La crisis indígena en la sierra de Oaxaca, revela a las más injustas víctimas de un esperpéntico sistema que hace del orpimido un criminal. Esto es Sanctorum, cinta en concurso en la 17a edición del Festival de Morelia, del director Joshua Gil, que entre algunas experimentaciones formales y una gran carga de poesía visual, echa una mirada al peor de los mundos. Un horror que hace a la tierra misma convulsionar, a los muertos pelear y a los vivos rezar.
Lo que aquí explico de forma simple y cruda, en el lienzo de Gil se muestra hermético, profundo y épico, hasta hermoso. No es la visión del espectador extraño, es la de quienes lo experimentan. La de los pueblos que dedicados al cultivo de marihuana, son perseguidos por hacer lo único que saben. Para colmo, sus jefes son los narcos, pero sus verdugos, el ejército.

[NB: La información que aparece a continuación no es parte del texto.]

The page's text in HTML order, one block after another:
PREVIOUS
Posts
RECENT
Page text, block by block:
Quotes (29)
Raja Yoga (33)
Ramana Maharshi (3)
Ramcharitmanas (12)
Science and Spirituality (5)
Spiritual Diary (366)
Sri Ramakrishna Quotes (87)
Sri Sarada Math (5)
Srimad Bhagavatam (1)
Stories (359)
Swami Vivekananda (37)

El hartazgo se convertirá en un llamado a guerra.



La cinta está casi en su totalidad hablada en lengua mixe. Está además interpretada por indígenas que entre la poesía y el impresionismo que adquiere todo su entorno convulso, aportan gran veracidad a sus papeles. Estos personajes son bivalentes: el lado del sencillo habitante y campesino, y el de heredero ancestral de un hogar que es la tierra. Esto se apoya en un versátil trabajo de camara, que ya sea captando un momento atroz con luz natural en la hora mágica o serpenteando entre la neblina de la sierra, busca la alquimia visual. Aguardando el final en la cocina de un jacal con una pareja de ancianos, busca cimbrar e hipnotizar. Pero no siempre lo logra.
Algunos planos de Sanctorum remiten al compatriota Carlos Reygadas, pero en su honesta expresividad recuerdan más bien al turco Nuri Bilge Ceylan. Otros –donde en mi opinión es más efectivo, honesto y expresivo–, evocan a The Turin Horse, de Tarr, con su austera melancolía y su atmósfera fatídica. Pero hay también elementos de folklore que alcanzan una iconografía auténtica. Tiene un brillo propio que consigue no solo visibilizar las voces oprimidas, también que adquieran su propia narrativa, que sea su versión la que se imponga.



Si bien Sanctorum puede al final saber excesiva de estilismo y poesía surreal, es loable que su lenguaje cinematográfico apele a cambiar los ojos con los que vemos el problema. Así podremos entender mejor quiénes lo padecen y quiénes, verdaderamente, lo provocan.